いろいろと危険すぎるので編集長が止めるのも聞かず、
ストーンズのライブに同行して撮り続けた、という貴重な写真の数々。
(編集長の心配どおり麻薬にもどっぷり染まってしまったようですが)
メンバーのナチュラルでリラックスした一瞬、
だからこそのクレイジーでぶっとんだ空気が、しっかり伝わってきます。

ファッションフォトは、やりすぎなんじゃ?という演出だけど
作品になると神秘的でドラマティック。
アイデアの奔放な迸りが、まるで1つの舞台作品のように集約されていきます。
(や、好き放題予算が使えるのは、才能には必要な環境なんだろうなぁ。
・・・そこまでいく間の知恵と工夫もすごいのでしょうけど)

ジョンとヨーコの写真は、その直後にジョンが射殺されたことも
あって、なんだかこの写真がこうして残ったことに、
運命的なものすら感じます。

登場する作品がどれもどれも凄い。
被写体も有名人、セレブだらけ。

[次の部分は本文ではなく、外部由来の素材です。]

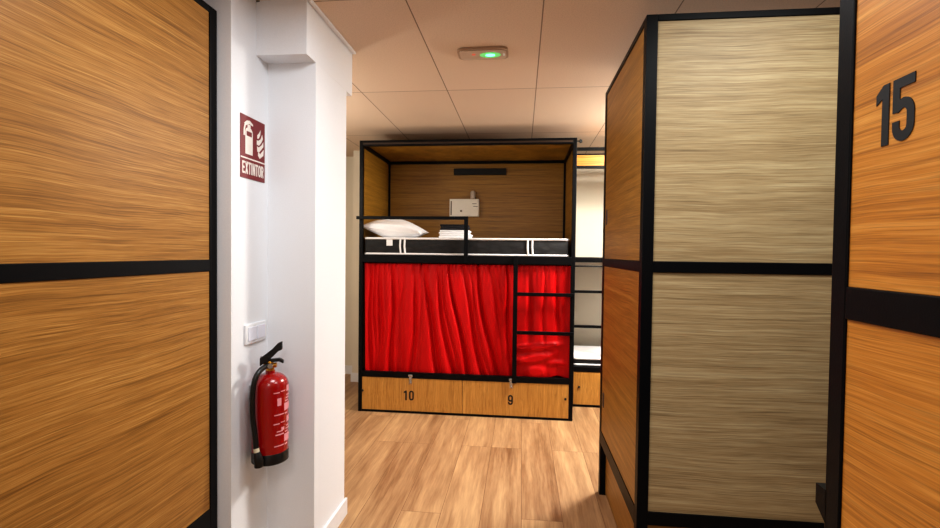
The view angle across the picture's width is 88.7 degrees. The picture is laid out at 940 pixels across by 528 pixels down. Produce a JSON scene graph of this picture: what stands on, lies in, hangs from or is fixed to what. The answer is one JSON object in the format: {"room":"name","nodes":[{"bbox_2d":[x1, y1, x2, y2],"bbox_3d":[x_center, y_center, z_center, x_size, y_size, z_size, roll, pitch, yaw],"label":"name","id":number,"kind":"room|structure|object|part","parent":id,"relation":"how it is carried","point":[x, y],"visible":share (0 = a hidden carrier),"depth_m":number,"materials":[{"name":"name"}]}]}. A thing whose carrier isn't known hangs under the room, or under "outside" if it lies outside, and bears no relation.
{"room":"dormitory","nodes":[
{"label":"dormitory","id":0,"kind":"room"},
{"bbox_2d":[203,0,267,527],"bbox_3d":[-1.996,0.093,2.417,2.119,2.550,0.669,1,1,6],"label":"wall","id":1,"kind":"structure","parent":0,"point":[242,76],"depth_m":2.02,"materials":[{"name":"white paint"}]},
{"bbox_2d":[240,112,264,182],"bbox_3d":[-0.953,-0.503,2.113,0.004,0.267,0.190,1,1,6],"label":"fire extinguisher sign","id":2,"kind":"object","parent":1,"relation":"attached to","point":[252,131],"visible":1,"depth_m":2.10,"materials":[{"name":"red plastic"}]},
{"bbox_2d":[244,320,265,344],"bbox_3d":[-0.956,0.305,2.148,0.014,0.088,0.164,1,1,6],"label":"light switch","id":3,"kind":"object","parent":1,"relation":"attached to","point":[253,332],"visible":1,"depth_m":2.13,"materials":[{"name":"white plastic"}]},
{"bbox_2d":[249,341,288,468],"bbox_3d":[-0.891,0.603,2.112,0.162,0.523,0.181,2,2,40],"label":"fire extinguisher","id":4,"kind":"object","parent":1,"relation":"attached to","point":[268,390],"visible":1,"depth_m":2.06,"materials":[{"name":"red painted metal"},{"name":"black rubber"},{"name":"brass"}]},
{"bbox_3d":[-0.874,0.394,2.116,0.092,0.106,0.026,0,1,-8],"label":"squeeze lever","id":5,"kind":"part","parent":4,"relation":"part of","materials":[{"name":"rubber"}]},
{"bbox_3d":[-0.860,0.425,2.119,0.076,0.023,0.024,0,1,-8],"label":"carry handle","id":6,"kind":"part","parent":4,"relation":"part of","materials":[{"name":"rubber"}]},
{"bbox_2d":[256,0,351,95],"bbox_3d":[-0.809,-1.048,2.399,0.253,0.240,0.569,1,1,6],"label":"beam","id":7,"kind":"structure","parent":0,"point":[287,31],"depth_m":2.12,"materials":[{"name":"white paint"}]},
{"bbox_2d":[307,0,355,53],"bbox_3d":[-0.670,-1.160,2.381,0.018,0.012,0.571,1,1,6],"label":"trim","id":8,"kind":"structure","parent":7,"relation":"attached to","point":[313,4],"depth_m":2.33,"materials":[{"name":"white paint"}]},
{"bbox_2d":[267,63,345,527],"bbox_3d":[-0.823,0.106,2.434,0.252,2.550,0.386,1,1,6],"label":"wall column","id":9,"kind":"structure","parent":0,"point":[306,244],"depth_m":2.25,"materials":[{"name":"white paint"}]},
{"bbox_2d":[323,497,346,527],"bbox_3d":[-0.705,1.337,2.449,0.014,0.092,0.414,1,1,6],"label":"baseboard","id":10,"kind":"structure","parent":9,"relation":"attached to","point":[340,513],"depth_m":2.52,"materials":[{"name":"white wood"}]},
{"bbox_2d":[352,151,359,372],"bbox_3d":[-0.133,0.043,5.347,2.300,2.550,0.320,1,1,6],"label":"wall pier","id":11,"kind":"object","parent":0,"point":[356,154],"visible":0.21,"depth_m":5.30,"materials":[{"name":"white paint"}]},
{"bbox_2d":[351,373,357,381],"bbox_3d":[-0.172,1.272,5.212,2.314,0.100,0.014,1,1,6],"label":"pier","id":12,"kind":"object","parent":11,"relation":"attached to","point":[354,376],"visible":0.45,"depth_m":5.32,"materials":[{"name":"white paint"}]},
{"bbox_2d":[345,157,603,365],"bbox_3d":[0.511,0.048,5.489,5.250,2.550,0.100,1,1,6],"label":"wall","id":13,"kind":"structure","parent":0,"point":[590,182],"depth_m":5.36,"materials":[{"name":"white paint"}]},
{"bbox_2d":[345,365,351,373],"bbox_3d":[-1.647,1.243,5.691,0.750,0.100,0.014,1,1,6],"label":"baseboard","id":14,"kind":"structure","parent":13,"relation":"attached to","point":[348,369],"depth_m":5.66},
{"bbox_2d":[338,374,616,527],"bbox_3d":[-0.198,1.433,1.865,5.850,0.060,7.800,1,1,6],"label":"floor","id":15,"kind":"structure","parent":0,"point":[402,470],"depth_m":3.18,"materials":[{"name":"brown wood"}]},
{"bbox_2d":[0,0,216,527],"bbox_3d":[-2.030,0.181,1.611,1.900,2.412,0.930,1,1,6],"label":"bunk bed","id":16,"kind":"object","parent":15,"relation":"on","point":[108,108],"visible":1,"depth_m":1.45,"materials":[{"name":"brown wood"}]},
{"bbox_3d":[-1.102,0.519,1.520,0.018,0.962,0.840,1,1,6],"label":"panel","id":17,"kind":"part","parent":16,"relation":"part of","materials":[{"name":"brown wood"}]},
{"bbox_3d":[-1.090,-0.497,1.495,0.018,0.977,0.840,1,1,6],"label":"panel","id":18,"kind":"part","parent":16,"relation":"part of","materials":[{"name":"brown wood"}]},
{"bbox_3d":[-1.106,0.015,1.508,0.045,0.047,0.840,1,1,6],"label":"bed rail","id":19,"kind":"part","parent":16,"relation":"part of","materials":[{"name":"black metal"}]},
{"bbox_3d":[-1.118,1.042,1.533,0.045,0.085,0.840,1,1,6],"label":"bed rail","id":20,"kind":"part","parent":16,"relation":"part of","materials":[{"name":"black metal"}]},
{"bbox_3d":[-1.094,-0.998,1.484,0.045,0.026,0.840,1,1,6],"label":"rail","id":21,"kind":"part","parent":16,"relation":"part of","materials":[{"name":"black metal"}]},
{"bbox_3d":[-1.061,0.184,1.952,0.045,2.412,0.045,1,1,6],"label":"post","id":22,"kind":"part","parent":16,"relation":"part of","materials":[{"name":"black metal"}]},
{"bbox_2d":[356,138,582,420],"bbox_3d":[0.011,0.118,4.673,1.973,2.437,0.960,1,1,6],"label":"bunk bed","id":23,"kind":"object","parent":15,"relation":"on","point":[516,187],"visible":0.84,"depth_m":4.46,"materials":[{"name":"black metal"}]},
{"bbox_3d":[-0.982,0.115,4.344,0.033,2.437,0.033,1,1,6],"label":"post","id":24,"kind":"part","parent":23,"relation":"part of","materials":[{"name":"black metal"}]},
{"bbox_3d":[-0.948,0.462,4.799,0.010,0.984,0.864,1,1,6],"label":"panel","id":25,"kind":"part","parent":23,"relation":"part of","materials":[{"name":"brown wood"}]},
{"bbox_3d":[-0.936,-0.580,4.774,0.010,0.969,0.864,1,1,6],"label":"panel","id":26,"kind":"part","parent":23,"relation":"part of","materials":[{"name":"brown wood"}]},
{"bbox_3d":[-0.920,-1.089,4.761,0.033,0.050,0.864,1,1,6],"label":"rail","id":27,"kind":"part","parent":23,"relation":"part of","materials":[{"name":"black metal"}]},
{"bbox_3d":[-0.886,0.094,5.235,0.033,2.437,0.033,1,1,6],"label":"post","id":28,"kind":"part","parent":23,"relation":"part of","materials":[{"name":"black metal"}]},
{"bbox_3d":[-0.517,-0.216,4.255,1.003,0.410,0.030,1,1,6],"label":"guard rail","id":29,"kind":"part","parent":23,"relation":"part of","materials":[{"name":"black metal"}]},
{"bbox_3d":[-0.521,1.171,4.315,0.915,0.294,0.018,1,1,6],"label":"drawer","id":30,"kind":"part","parent":23,"relation":"part of","materials":[{"name":"brown wood"}]},
{"bbox_3d":[-0.053,-0.591,5.072,0.278,0.162,0.004,1,1,6],"label":"box door","id":31,"kind":"part","parent":23,"relation":"part of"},
{"bbox_3d":[-0.063,1.336,4.274,1.844,0.020,0.026,1,1,6],"label":"rail","id":32,"kind":"part","parent":23,"relation":"part of","materials":[{"name":"black metal"}]},
{"bbox_3d":[-0.059,1.003,4.265,1.844,0.050,0.033,1,1,6],"label":"bed rail","id":33,"kind":"part","parent":23,"relation":"part of","materials":[{"name":"black metal"}]},
{"bbox_2d":[364,237,568,256],"bbox_3d":[-0.005,-0.161,4.659,1.823,0.158,0.872,1,1,6],"label":"mattress","id":34,"kind":"object","parent":23,"relation":"on","point":[523,247],"visible":0.97,"depth_m":4.23,"materials":[{"name":"fabric"}]},
{"bbox_2d":[364,219,428,237],"bbox_3d":[-0.702,-0.336,4.534,0.559,0.198,0.399,1,1,9],"label":"pillow","id":35,"kind":"object","parent":34,"relation":"on","point":[384,227],"visible":0.86,"depth_m":4.38,"materials":[{"name":"fabric"}]},
{"bbox_2d":[439,234,472,237],"bbox_3d":[-0.129,-0.255,4.454,0.293,0.037,0.220,1,1,6],"label":"folded towel","id":36,"kind":"object","parent":34,"relation":"on","point":[441,235],"visible":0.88,"depth_m":4.35,"materials":[{"name":"white fabric"}]},
{"bbox_2d":[439,230,470,233],"bbox_3d":[-0.135,-0.291,4.454,0.278,0.035,0.210,1,1,6],"label":"folded towel","id":37,"kind":"object","parent":36,"relation":"on","point":[441,231],"visible":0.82,"depth_m":4.35,"materials":[{"name":"white fabric"}]},
{"bbox_2d":[440,224,469,229],"bbox_3d":[-0.135,-0.335,4.453,0.258,0.053,0.200,1,1,6],"label":"folded towel","id":38,"kind":"object","parent":37,"relation":"on","point":[443,226],"visible":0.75,"depth_m":4.36,"materials":[{"name":"black fabric"}]},
{"bbox_3d":[-0.047,-0.039,4.240,1.844,0.066,0.033,1,1,6],"label":"bed rail","id":39,"kind":"part","parent":23,"relation":"part of","materials":[{"name":"black metal"}]},
{"bbox_2d":[365,263,570,377],"bbox_3d":[-0.043,0.504,4.284,1.842,1.004,0.082,1,1,6],"label":"curtain","id":40,"kind":"object","parent":23,"relation":"hanging from","point":[427,318],"visible":0.96,"depth_m":4.28,"materials":[{"name":"red fabric"}]},
{"bbox_3d":[-0.035,-1.065,4.215,1.844,0.050,0.033,1,1,6],"label":"rail","id":41,"kind":"part","parent":23,"relation":"part of","materials":[{"name":"black metal"}]},
{"bbox_3d":[-0.037,-1.061,4.198,1.844,0.014,0.004,1,1,6],"label":"moulding","id":42,"kind":"part","parent":23,"relation":"part of","materials":[{"name":"black metal"}]},
{"bbox_3d":[0.013,-1.089,4.660,1.844,0.016,0.864,1,1,6],"label":"panel","id":43,"kind":"part","parent":23,"relation":"part of","materials":[{"name":"brown wood"}]},
{"bbox_2d":[470,191,475,198],"bbox_3d":[0.031,-0.726,5.067,0.053,0.085,0.053,0,2,-39],"label":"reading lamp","id":44,"kind":"object","parent":23,"relation":"on","point":[472,193],"depth_m":5.05,"materials":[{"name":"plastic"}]},
{"bbox_3d":[0.061,-1.086,5.107,1.844,0.050,0.033,1,1,6],"label":"rail","id":45,"kind":"part","parent":23,"relation":"part of","materials":[{"name":"black metal"}]},
{"bbox_3d":[0.055,-0.577,5.122,1.844,0.969,0.016,1,1,6],"label":"panel","id":46,"kind":"part","parent":23,"relation":"part of","materials":[{"name":"brown wood"}]},
{"bbox_3d":[-0.043,0.007,4.286,1.844,0.012,0.012,1,1,6],"label":"curtain rod","id":47,"kind":"part","parent":23,"relation":"part of","materials":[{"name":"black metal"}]},
{"bbox_3d":[0.043,0.466,5.147,1.844,0.984,0.016,1,1,6],"label":"panel","id":48,"kind":"part","parent":23,"relation":"part of","materials":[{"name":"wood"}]},
{"bbox_3d":[0.395,1.184,4.217,0.922,0.294,0.018,1,1,6],"label":"drawer","id":49,"kind":"part","parent":23,"relation":"part of","materials":[{"name":"brown wood"}]},
{"bbox_3d":[0.980,0.121,5.036,0.033,2.437,0.033,1,1,6],"label":"post","id":50,"kind":"part","parent":23,"relation":"part of","materials":[{"name":"black metal"}]},
{"bbox_3d":[0.946,-1.062,4.561,0.033,0.050,0.864,1,1,6],"label":"rail","id":51,"kind":"part","parent":23,"relation":"part of","materials":[{"name":"black metal"}]},
{"bbox_3d":[0.949,-0.553,4.572,0.010,0.969,0.864,1,1,6],"label":"panel","id":52,"kind":"part","parent":23,"relation":"part of","materials":[{"name":"brown wood"}]},
{"bbox_3d":[0.884,0.141,4.144,0.033,2.437,0.033,1,1,6],"label":"post","id":53,"kind":"part","parent":23,"relation":"part of","materials":[{"name":"black metal"}]},
{"bbox_2d":[573,147,604,407],"bbox_3d":[1.931,0.134,4.836,1.900,2.442,0.880,1,1,6],"label":"bunk bed","id":54,"kind":"object","parent":15,"relation":"on","point":[586,379],"visible":0.09,"depth_m":4.53,"materials":[{"name":"brown wood"}]},
{"bbox_3d":[0.968,0.130,4.549,0.045,2.442,0.045,1,1,6],"label":"post","id":55,"kind":"part","parent":54,"relation":"part of","materials":[{"name":"black metal"}]},
{"bbox_3d":[1.427,1.179,4.515,0.901,0.309,0.018,1,1,6],"label":"drawer","id":56,"kind":"part","parent":54,"relation":"part of","materials":[{"name":"brown wood"}]},
{"bbox_3d":[1.880,1.005,4.472,1.810,0.047,0.045,1,1,6],"label":"bed rail","id":57,"kind":"part","parent":54,"relation":"part of","materials":[{"name":"black metal"}]},
{"bbox_3d":[1.875,1.353,4.475,1.810,0.022,0.026,1,1,6],"label":"rail","id":58,"kind":"part","parent":54,"relation":"part of","materials":[{"name":"black metal"}]},
{"bbox_2d":[574,345,600,365],"bbox_3d":[1.912,0.934,4.794,1.808,0.078,0.622,1,1,6],"label":"mattress","id":59,"kind":"object","parent":54,"relation":"on","point":[583,355],"visible":0.13,"depth_m":4.67,"materials":[{"name":"fabric"}]},
{"bbox_3d":[1.891,0.032,4.446,1.810,0.014,0.014,1,1,6],"label":"curtain rod","id":60,"kind":"part","parent":54,"relation":"part of","materials":[{"name":"black metal"}]},
{"bbox_3d":[1.892,-0.028,4.447,1.810,0.040,0.045,1,1,6],"label":"bed rail","id":61,"kind":"part","parent":54,"relation":"part of","materials":[{"name":"black metal"}]},
{"bbox_3d":[1.903,-0.951,4.425,1.810,0.135,0.043,1,1,6],"label":"fascia rail","id":62,"kind":"part","parent":54,"relation":"part of","materials":[{"name":"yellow wood"}]},
{"bbox_3d":[1.904,-1.064,4.421,1.810,0.026,0.045,1,1,6],"label":"rail","id":63,"kind":"part","parent":54,"relation":"part of","materials":[{"name":"black metal"}]},
{"bbox_2d":[598,7,839,527],"bbox_3d":[1.691,0.207,2.334,1.900,2.412,0.958,1,1,6],"label":"bunk bed","id":64,"kind":"object","parent":15,"relation":"on","point":[720,150],"visible":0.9,"depth_m":1.93,"materials":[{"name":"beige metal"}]},
{"bbox_3d":[0.817,0.183,2.887,0.045,2.412,0.045,1,1,6],"label":"post","id":65,"kind":"part","parent":64,"relation":"part of","materials":[{"name":"black metal"}]},
{"bbox_3d":[0.759,1.047,2.454,0.045,0.075,0.868,1,1,6],"label":"bed rail","id":66,"kind":"part","parent":64,"relation":"part of","materials":[{"name":"black metal"}]},
{"bbox_3d":[0.773,1.236,2.457,0.010,0.303,0.868,1,1,6],"label":"kick panel","id":67,"kind":"part","parent":64,"relation":"part of","materials":[{"name":"orange wood"}]},
{"bbox_3d":[0.755,0.516,2.442,0.018,0.987,0.868,1,1,6],"label":"panel","id":68,"kind":"part","parent":64,"relation":"part of","materials":[{"name":"orange wood"}]},
{"bbox_3d":[0.771,0.000,2.428,0.045,0.046,0.868,1,1,6],"label":"bed rail","id":69,"kind":"part","parent":64,"relation":"part of","materials":[{"name":"black metal"}]},
{"bbox_3d":[0.767,-0.504,2.417,0.018,0.963,0.868,1,1,6],"label":"panel","id":70,"kind":"part","parent":64,"relation":"part of","materials":[{"name":"orange wood"}]},
{"bbox_3d":[0.783,-0.999,2.404,0.045,0.026,0.868,1,1,6],"label":"rail","id":71,"kind":"part","parent":64,"relation":"part of","materials":[{"name":"black metal"}]},
{"bbox_3d":[0.720,0.204,1.979,0.045,2.412,0.045,1,1,6],"label":"post","id":72,"kind":"part","parent":64,"relation":"part of","materials":[{"name":"black metal"}]},
{"bbox_3d":[1.632,1.248,1.922,1.810,0.326,0.010,1,1,6],"label":"kick panel","id":73,"kind":"part","parent":64,"relation":"part of","materials":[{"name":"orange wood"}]},
{"bbox_3d":[1.632,1.058,1.901,1.810,0.055,0.045,1,1,6],"label":"bed rail","id":74,"kind":"part","parent":64,"relation":"part of","materials":[{"name":"black metal"}]},
{"bbox_3d":[1.637,0.539,1.879,1.810,0.984,0.014,1,1,6],"label":"panel","id":75,"kind":"part","parent":64,"relation":"part of","materials":[{"name":"brown wood"}]},
{"bbox_3d":[1.645,0.024,1.876,1.810,0.046,0.045,1,1,6],"label":"bed rail","id":76,"kind":"part","parent":64,"relation":"part of","materials":[{"name":"black metal"}]},
{"bbox_3d":[1.649,-0.480,1.854,1.810,0.963,0.014,1,1,6],"label":"panel","id":77,"kind":"part","parent":64,"relation":"part of","materials":[{"name":"brown wood"}]},
{"bbox_3d":[1.656,-0.975,1.852,1.810,0.026,0.045,1,1,6],"label":"rail","id":78,"kind":"part","parent":64,"relation":"part of","materials":[{"name":"black metal"}]},
{"bbox_2d":[815,0,939,527],"bbox_3d":[1.480,0.256,0.234,1.900,2.412,0.954,1,1,6],"label":"bunk bed","id":79,"kind":"object","parent":15,"relation":"on","point":[883,455],"visible":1,"depth_m":0.67,"materials":[{"name":"brown wood"}]},
{"bbox_3d":[0.599,0.233,0.766,0.035,2.412,0.035,1,1,6],"label":"post","id":80,"kind":"part","parent":79,"relation":"part of","materials":[{"name":"black metal"}]},
{"bbox_3d":[0.543,0.574,0.330,0.018,0.958,0.860,1,1,6],"label":"panel","id":81,"kind":"part","parent":79,"relation":"part of","materials":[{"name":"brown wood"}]},
{"bbox_3d":[0.553,0.070,0.318,0.035,0.050,0.860,1,1,6],"label":"bed rail","id":82,"kind":"part","parent":79,"relation":"part of","materials":[{"name":"black metal"}]},
{"bbox_3d":[0.555,-0.446,0.305,0.018,0.983,0.860,1,1,6],"label":"panel","id":83,"kind":"part","parent":79,"relation":"part of","materials":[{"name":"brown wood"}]},
{"bbox_2d":[256,0,839,156],"bbox_3d":[-0.168,-1.176,1.802,5.850,0.060,7.800,1,1,6],"label":"ceiling","id":84,"kind":"structure","parent":0,"point":[410,81],"depth_m":2.77,"materials":[{"name":"tile"}]},
{"bbox_2d":[457,46,507,59],"bbox_3d":[0.071,-1.155,2.644,0.277,0.018,0.145,1,1,6],"label":"emergency light","id":85,"kind":"object","parent":84,"relation":"in","point":[486,52],"visible":1,"depth_m":2.62,"materials":[{"name":"white plastic"}]}
]}

そういう華やかな世界もまたステキなのだけど、
ずっと撮り続けている家族、恋人だったスーザン・ソンタグの死ぬまでの記録などは、
見ていると、そこにこめられた切実な被写体への思いに思わず胸が熱くなります。

70-80年代のあの時代の、ちょっとトリップ気味な空気が好きな人には
お薦めのドキュメント映画だと思います。
あ、単純に有名人の撮影風景の舞台裏が好きな人も楽しめるかも。
ヒラリー・クリントン、シュワちゃん、キース・リチャード、パティ・スミス、
ウ-ピ-・ゴ-ルドバ-グ、ヨーコ・オノ・・・豪華なインタビューも必見です。
ちょぉーっと、アーティスト特有の独特のクセや自負や生き様の重さはありますが。
私にとってはとてもとてもナイスな&興味深い映画でした。